TASK TO CARRY OUT:
In the entries below, locate the line with "For each line below, return its bounding", then give again that line and all lines after it, exactly, with pictures omitted.

DATA:
_____

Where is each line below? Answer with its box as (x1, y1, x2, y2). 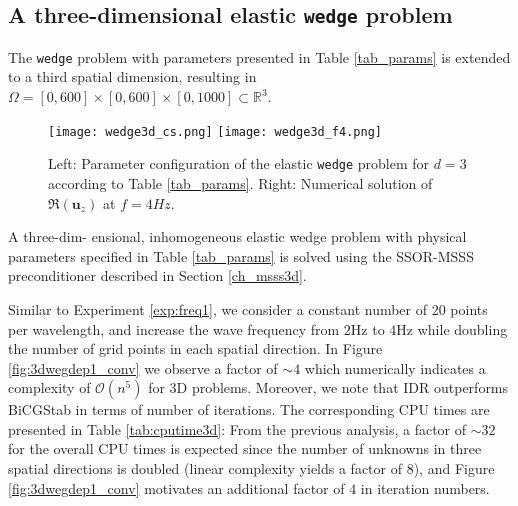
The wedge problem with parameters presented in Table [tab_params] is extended (8, 46, 511, 67)
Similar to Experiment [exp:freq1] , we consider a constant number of (8, 298, 428, 319)
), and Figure (413, 458, 495, 479)
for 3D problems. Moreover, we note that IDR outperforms (148, 377, 509, 398)
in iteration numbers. (360, 477, 490, 498)
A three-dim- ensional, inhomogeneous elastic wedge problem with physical (8, 226, 467, 247)
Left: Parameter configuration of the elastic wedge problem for (48, 153, 430, 174)
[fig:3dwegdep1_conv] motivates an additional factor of (8, 477, 345, 498)
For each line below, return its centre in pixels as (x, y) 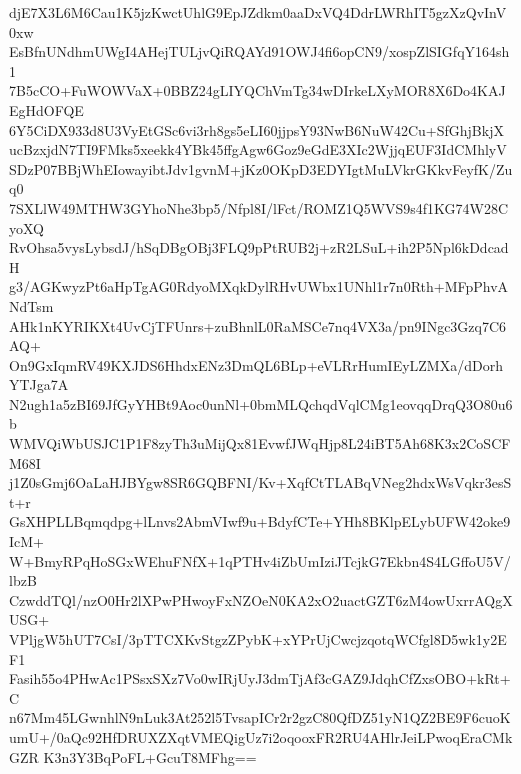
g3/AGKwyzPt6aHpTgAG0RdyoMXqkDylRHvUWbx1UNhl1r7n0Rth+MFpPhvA (259, 286)
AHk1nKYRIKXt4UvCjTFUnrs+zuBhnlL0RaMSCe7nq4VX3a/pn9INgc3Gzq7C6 (258, 325)
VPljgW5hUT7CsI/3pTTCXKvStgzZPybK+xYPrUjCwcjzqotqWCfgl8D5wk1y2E (258, 639)
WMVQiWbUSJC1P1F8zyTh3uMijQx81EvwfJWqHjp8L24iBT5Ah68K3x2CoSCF (260, 443)
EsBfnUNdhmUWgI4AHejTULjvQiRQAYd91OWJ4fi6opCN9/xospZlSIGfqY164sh (259, 51)
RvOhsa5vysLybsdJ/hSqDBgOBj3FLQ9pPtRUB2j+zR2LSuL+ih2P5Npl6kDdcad (259, 247)
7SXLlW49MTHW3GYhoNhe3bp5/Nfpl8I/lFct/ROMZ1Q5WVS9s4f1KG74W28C (259, 207)
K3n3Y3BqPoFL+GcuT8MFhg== (150, 756)
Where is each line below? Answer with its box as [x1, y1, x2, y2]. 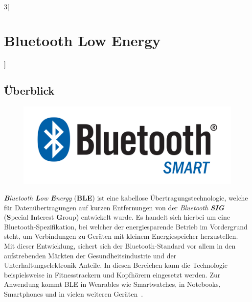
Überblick [4, 82, 55, 98]
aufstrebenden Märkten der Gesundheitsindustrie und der [4, 250, 177, 260]
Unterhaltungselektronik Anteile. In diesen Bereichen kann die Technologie [4, 260, 228, 270]
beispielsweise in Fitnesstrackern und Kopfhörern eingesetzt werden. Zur [4, 269, 221, 279]
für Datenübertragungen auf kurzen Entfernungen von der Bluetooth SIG [4, 202, 225, 212]
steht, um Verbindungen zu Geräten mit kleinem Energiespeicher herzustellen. [4, 231, 238, 241]
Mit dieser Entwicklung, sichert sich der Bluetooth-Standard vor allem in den [4, 241, 236, 251]
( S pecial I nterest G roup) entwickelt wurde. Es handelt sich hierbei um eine [4, 212, 230, 222]
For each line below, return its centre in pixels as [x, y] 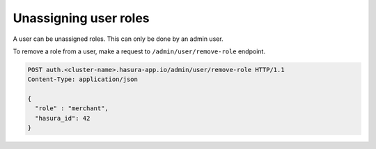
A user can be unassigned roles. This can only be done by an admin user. [118, 39]
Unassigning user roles [81, 18]
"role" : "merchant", [72, 108]
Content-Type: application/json [83, 79]
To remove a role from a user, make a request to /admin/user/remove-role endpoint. [139, 51]
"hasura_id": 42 [63, 118]
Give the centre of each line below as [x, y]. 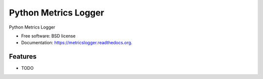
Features [23, 56]
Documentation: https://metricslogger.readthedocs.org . [77, 43]
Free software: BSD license [48, 36]
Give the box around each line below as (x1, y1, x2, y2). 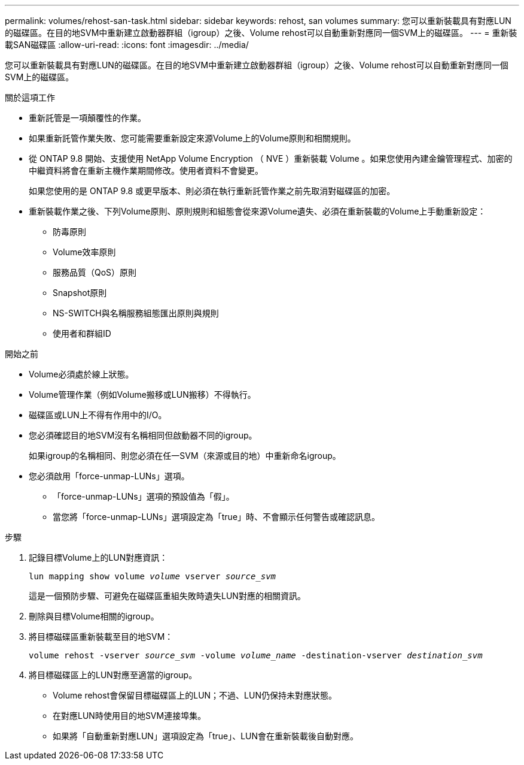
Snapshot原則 (53, 288, 107, 298)
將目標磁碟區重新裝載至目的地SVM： (29, 631, 173, 642)
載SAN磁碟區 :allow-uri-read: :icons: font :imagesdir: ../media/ (5, 40, 249, 50)
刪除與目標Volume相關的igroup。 (29, 611, 159, 621)
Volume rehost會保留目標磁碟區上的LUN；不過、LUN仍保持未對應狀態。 (53, 690, 337, 700)
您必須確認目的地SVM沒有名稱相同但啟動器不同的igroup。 (29, 430, 257, 440)
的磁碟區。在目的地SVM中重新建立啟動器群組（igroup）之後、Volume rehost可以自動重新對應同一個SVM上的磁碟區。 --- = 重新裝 (5, 28, 517, 38)
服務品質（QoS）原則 (53, 267, 137, 277)
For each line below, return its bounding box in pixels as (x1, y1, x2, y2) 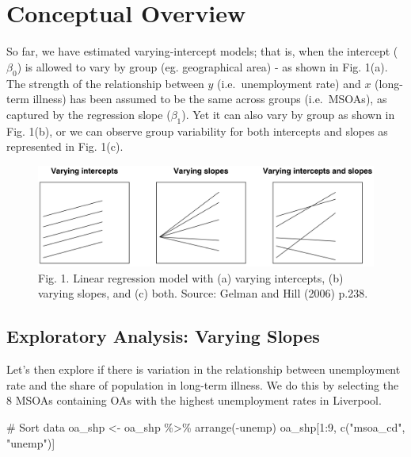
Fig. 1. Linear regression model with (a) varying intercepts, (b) (38, 269, 344, 286)
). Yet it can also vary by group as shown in (181, 106, 395, 122)
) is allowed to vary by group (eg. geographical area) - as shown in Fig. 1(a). (17, 58, 388, 75)
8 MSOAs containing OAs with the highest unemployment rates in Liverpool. (6, 392, 382, 409)
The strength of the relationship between (6, 75, 204, 91)
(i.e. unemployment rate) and (217, 75, 361, 91)
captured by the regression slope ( (6, 106, 171, 122)
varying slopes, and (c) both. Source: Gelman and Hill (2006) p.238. (38, 285, 368, 301)
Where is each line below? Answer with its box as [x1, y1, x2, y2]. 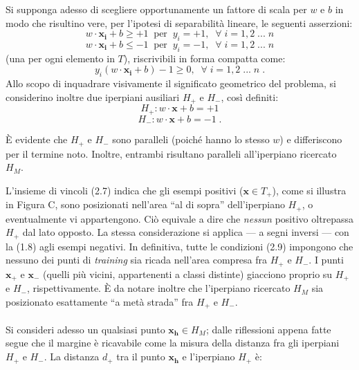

_____

WRITTEN ANSWER:
For each line below, return its bounding box in pixels as (x1, y1, x2, y2) 
Fig. 1. Linear regression model with (a) varying intercepts, (b) (38, 269, 344, 286)
). Yet it can also vary by group as shown in (181, 106, 395, 122)
) is allowed to vary by group (eg. geographical area) - as shown in Fig. 1(a). (17, 58, 388, 75)
8 MSOAs containing OAs with the highest unemployment rates in Liverpool. (6, 392, 382, 409)
The strength of the relationship between (6, 75, 204, 91)
(i.e. unemployment rate) and (217, 75, 361, 91)
captured by the regression slope ( (6, 106, 171, 122)
varying slopes, and (c) both. Source: Gelman and Hill (2006) p.238. (38, 285, 368, 301)
Where is each line below? Answer with its box as [x1, y1, x2, y2]. 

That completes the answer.